# [What the task requires]
For each entry below, copy the text exactly and leave out any picture.

[Collection entries]
_ _ _ _ _

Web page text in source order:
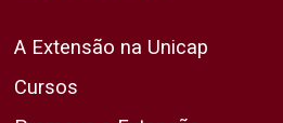
A Extensão na Unicap
Cursos
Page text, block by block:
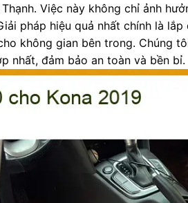
Việc này không chỉ ảnh
pháp hiệu quả nhất chính là lắp
không gian bên trong. Chúng
nhất, đảm bảo an toàn và bền bỉ.
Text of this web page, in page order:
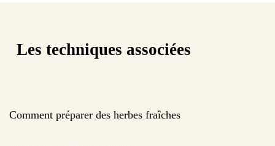
Les techniques associées
Comment préparer des herbes fraîches
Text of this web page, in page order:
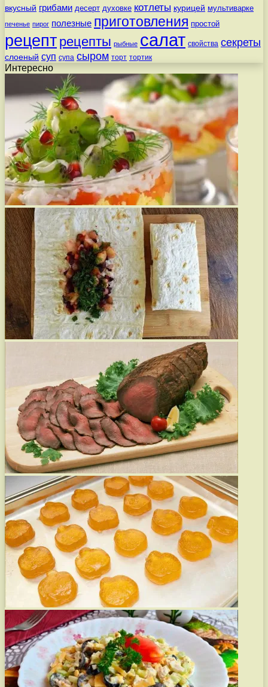
вкусный грибами десерт духовке котлеты курицей мультиварке
печенье пирог полезные приготовления простой
рецепт рецепты рыбные салат свойства секреты
слоеный суп супа сыром торт тортик
Интересно
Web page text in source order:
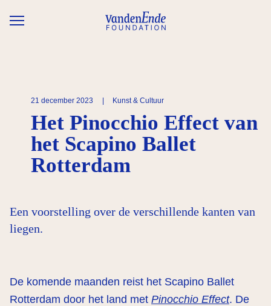
Overslaan en naar de inhoud gaan
21 december 2023 Kunst & Cultuur
Het Pinocchio Effect van
het Scapino Ballet
Rotterdam
Een voorstelling over de verschillende kanten van
liegen.
De komende maanden reist het Scapino Ballet
Rotterdam door het land met Pinocchio Effect. De
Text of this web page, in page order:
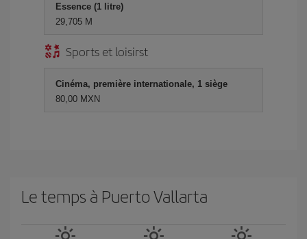
Essence (1 litre)
29,705 M
Sports et loisirst
Cinéma, première internationale, 1 siège
80,00 MXN
Le temps à Puerto Vallarta
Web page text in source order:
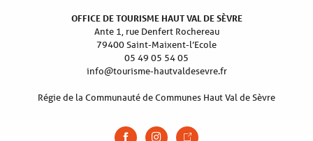
OFFICE DE TOURISME HAUT VAL DE SÈVRE
Ante 1, rue Denfert Rochereau
79400 Saint-Maixent-l’Ecole
05 49 05 54 05
info@tourisme-hautvaldesevre.fr
Régie de la Communauté de Communes Haut Val de Sèvre
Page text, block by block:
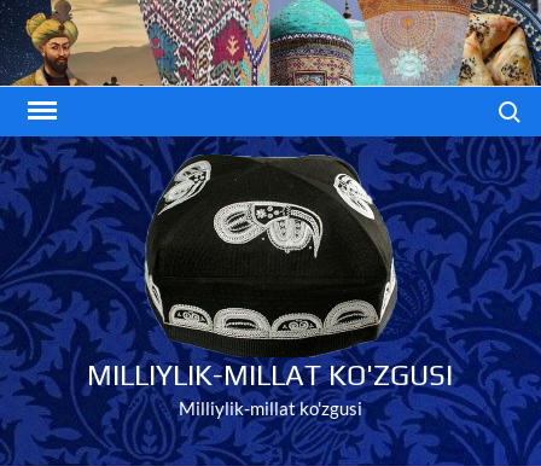
Skip
to
content
MILLIYLIK-MILLAT KO'ZGUSI
Milliylik-millat ko'zgusi
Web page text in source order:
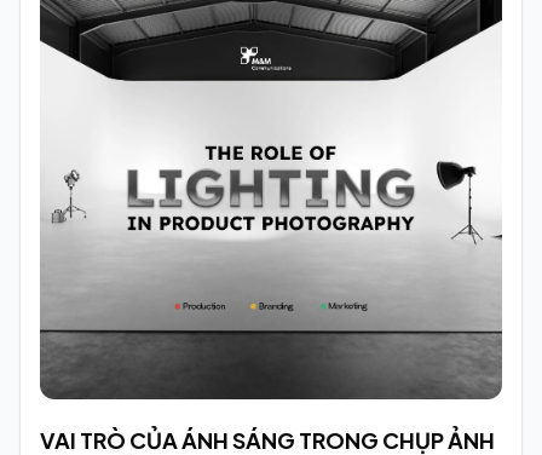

_ _ _ _ _

# [Answer below]
Web page text in source order:
A Extensão na Unicap
Cursos
Page text, block by block:
Việc này không chỉ ảnh
pháp hiệu quả nhất chính là lắp
không gian bên trong. Chúng
nhất, đảm bảo an toàn và bền bỉ.
Text of this web page, in page order:
Les techniques associées
Comment préparer des herbes fraîches
Text of this web page, in page order:
вкусный грибами десерт духовке котлеты курицей мультиварке
печенье пирог полезные приготовления простой
рецепт рецепты рыбные салат свойства секреты
слоеный суп супа сыром торт тортик
Интересно
Web page text in source order:
Overslaan en naar de inhoud gaan
21 december 2023 Kunst & Cultuur
Het Pinocchio Effect van
het Scapino Ballet
Rotterdam
Een voorstelling over de verschillende kanten van
liegen.
De komende maanden reist het Scapino Ballet
Rotterdam door het land met Pinocchio Effect. De
Text of this web page, in page order:
Essence (1 litre)
29,705 M
Sports et loisirst
Cinéma, première internationale, 1 siège
80,00 MXN
Le temps à Puerto Vallarta
Web page text in source order:
OFFICE DE TOURISME HAUT VAL DE SÈVRE
Ante 1, rue Denfert Rochereau
79400 Saint-Maixent-l’Ecole
05 49 05 54 05
info@tourisme-hautvaldesevre.fr
Régie de la Communauté de Communes Haut Val de Sèvre
Page text, block by block:
Skip
to
content
MILLIYLIK-MILLAT KO'ZGUSI
Milliylik-millat ko'zgusi
Web page text in source order:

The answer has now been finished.